In Fedora and its derivatives (such as Red Hat Enterprise Linux, CentOS, Scientific Linux, etc.), when the package resolution is completed and the packages are downloaded, that’s it. In the vast majority of cases, the software is now on the system, but it is not configured to do anything at all. (There are a few specific exceptions which have been granted by the Fedora Engineering Steering Committee for things like the firewall). On these systems, nothing will happen until the user takes an explicit action to configure and start the services.

“That sounds like the Debian Approach is better!” you may say. However, there are concerns to be had here. For one, the above explanation I made about dependency-resolution comes into play; you as a user may not be fully aware of what packages are going to be pulled in by your dependencies (even accidentally).

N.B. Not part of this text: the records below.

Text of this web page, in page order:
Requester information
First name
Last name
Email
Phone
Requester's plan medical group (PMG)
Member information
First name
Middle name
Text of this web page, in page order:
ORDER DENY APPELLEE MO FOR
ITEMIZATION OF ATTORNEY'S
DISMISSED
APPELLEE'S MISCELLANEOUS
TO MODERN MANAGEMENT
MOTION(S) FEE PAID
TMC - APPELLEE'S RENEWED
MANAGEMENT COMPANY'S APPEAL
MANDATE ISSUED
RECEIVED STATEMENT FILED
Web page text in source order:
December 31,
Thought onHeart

Furthermore, just because you installed a web-server package, it doesn’t mean that you necessarily want it running immediately. So, Fedora forces you to make these decisions explicitly, rather than implicitly. So when you’re ready, you configure the software and then start it up.

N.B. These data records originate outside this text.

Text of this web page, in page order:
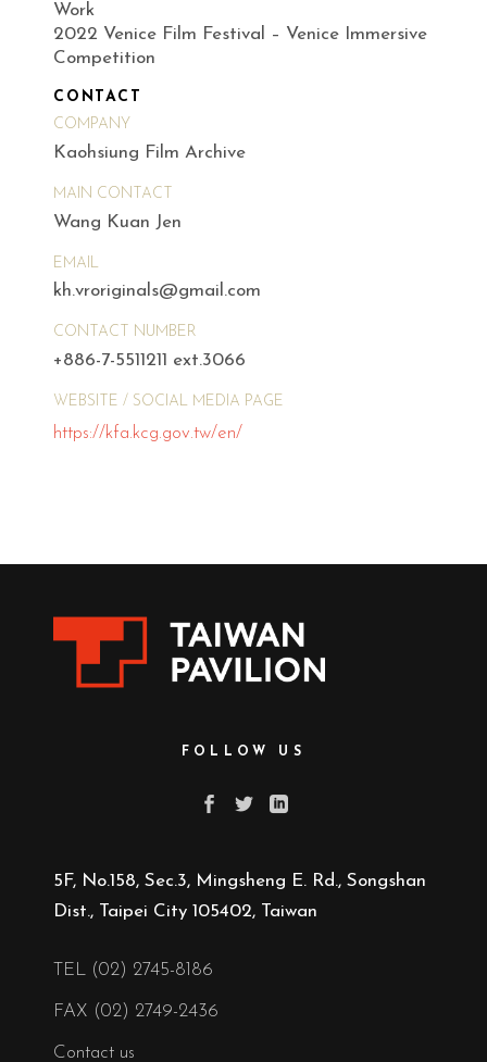
Work
2022 Venice Film Festival – Venice Immersive
Competition
CONTACT
COMPANY
Kaohsiung Film Archive
MAIN CONTACT
Wang Kuan Jen
EMAIL
kh.vroriginals@gmail.com
CONTACT NUMBER
+886-7-5511211 ext.3066
WEBSITE / SOCIAL MEDIA PAGE
https://kfa.kcg.gov.tw/en/
FOLLOW US
5F, No.158, Sec.3, Mingsheng E. Rd., Songshan
Dist., Taipei City 105402, Taiwan
TEL (02) 2745-8186
FAX (02) 2749-2436
Contact us
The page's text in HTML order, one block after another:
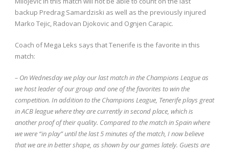
backup Predrag Samardziski as well as the previously injured
Marko Tejic, Radovan Djokovic and Ognjen Carapic.
Coach of Mega Leks says that Tenerife is the favorite in this
match:
– On Wednesday we play our last match in the Champions League as
we host leader of our group and one of the favorites to win the
competition. In addition to the Champions League, Tenerife plays great
in ACB league where they are currently in second place, which is
another proof of their quality. Compared to the match in Spain where
we were “in play” until the last 5 minutes of the match, I now believe
that we are in better shape, as shown by our games lately. Guests are
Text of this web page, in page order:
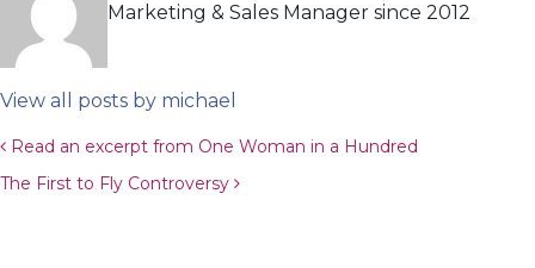
Marketing & Sales Manager since 2012
View all posts by michael
Post navigation
Read an excerpt from One Woman in a Hundred
The First to Fly Controversy
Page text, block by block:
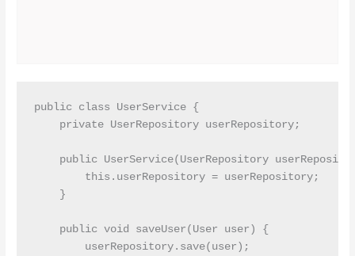
public class UserService {
    private UserRepository userRepository;
public UserService(UserRepository
        this.userRepository = userRepository;
    }
    public void saveUser(User user) {
        userRepository.save(user);
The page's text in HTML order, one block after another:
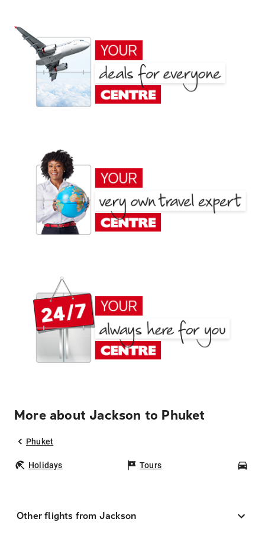
More about Jackson to Phuket
Phuket
Holidays Tours
Other flights from Jackson
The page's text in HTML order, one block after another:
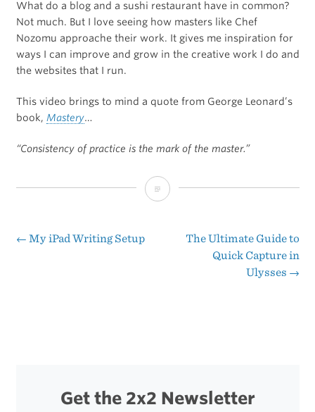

Where does this fall down?

The real problem is that the concept of “packages” derives very much from the engineering side of things. A package is a logical bundling of software for the developers. Not all problems can be solved with a single package, though. For example, the FreeIPA identity-management solution requires many top-level packages including an LDAP directory server, a certificate authority server, a DNS server and others. In this, the concept of a “package” gets more than a little fuzzy. In this particular case (as has been common historically), the solution was “Let’s make another package that glues them together!”. So the FreeIPA package just adds those other packages to its dependency chain.

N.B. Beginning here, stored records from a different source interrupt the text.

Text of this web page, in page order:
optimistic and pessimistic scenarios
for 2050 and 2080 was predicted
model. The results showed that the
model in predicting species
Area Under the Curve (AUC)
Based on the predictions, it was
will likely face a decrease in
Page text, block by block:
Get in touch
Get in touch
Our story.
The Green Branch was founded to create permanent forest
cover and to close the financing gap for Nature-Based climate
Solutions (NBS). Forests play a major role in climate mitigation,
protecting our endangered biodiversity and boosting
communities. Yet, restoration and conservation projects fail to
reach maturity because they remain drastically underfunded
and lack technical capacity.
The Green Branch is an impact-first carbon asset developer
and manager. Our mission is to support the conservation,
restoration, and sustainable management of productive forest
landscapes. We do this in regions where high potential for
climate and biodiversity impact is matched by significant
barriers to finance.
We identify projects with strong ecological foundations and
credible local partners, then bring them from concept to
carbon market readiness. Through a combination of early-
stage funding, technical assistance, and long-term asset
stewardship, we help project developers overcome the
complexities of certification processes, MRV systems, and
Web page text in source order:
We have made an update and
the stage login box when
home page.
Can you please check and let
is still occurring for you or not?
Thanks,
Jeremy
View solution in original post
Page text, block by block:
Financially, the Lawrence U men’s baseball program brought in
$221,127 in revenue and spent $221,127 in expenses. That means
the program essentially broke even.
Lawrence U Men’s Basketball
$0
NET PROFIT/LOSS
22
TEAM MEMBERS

But just adding more packages doesn’t necessarily solve the end-user concern: How do I easily deploy this?

Enter rolekit

Rolekit was designed to be specifically for handling the deployment situation and shield end-users from the concept of project-level packages. Instead, complete solutions will be “packaged” as Server Roles. Users will come to rolekit and declare a machine to be e.g. a Domain Controller, providing the minimum information necessary to set it up (today, that’s just an admin password in the Domain Controller example). Rolekit will handle all of the other necessary work under the hood, which involves downloading the appropriate packages, installing them on the system, setting up the configuration, starting the appropriate services and carefully opening up the firewall to allow access to it.

There are a lot of moving parts involved in deploying a role, but the user doesn’t really need to know what they are. If they can be shielded from much of the noise and churn inherent in package installation, configuration, service management and firewall settings, then they get back much of their time for solving the problems unique to their environments.

Fedora and Server Roles

As of Fedora 21, we have implemented the first release of the rolekit framework as well as a single representative Role: the Domain Controller. For Fedora 22, we’re working with the Cockpit project to produce a simple and powerful graphical interface to deploy the Domain Controller Role as well as building a new Database Server Role. As the project progresses, we very much hope that others will come forward to help us build more solutions. A few that I’d love to see (but don’t have time to start on yet):

  • A fileserver role that manages Samba and NFS file-shares (maybe [s]ftp as well).
  • A mail and/or groupware server role built atop something like Kolab
  • A backup server

Welcome to the post-package world, my friends!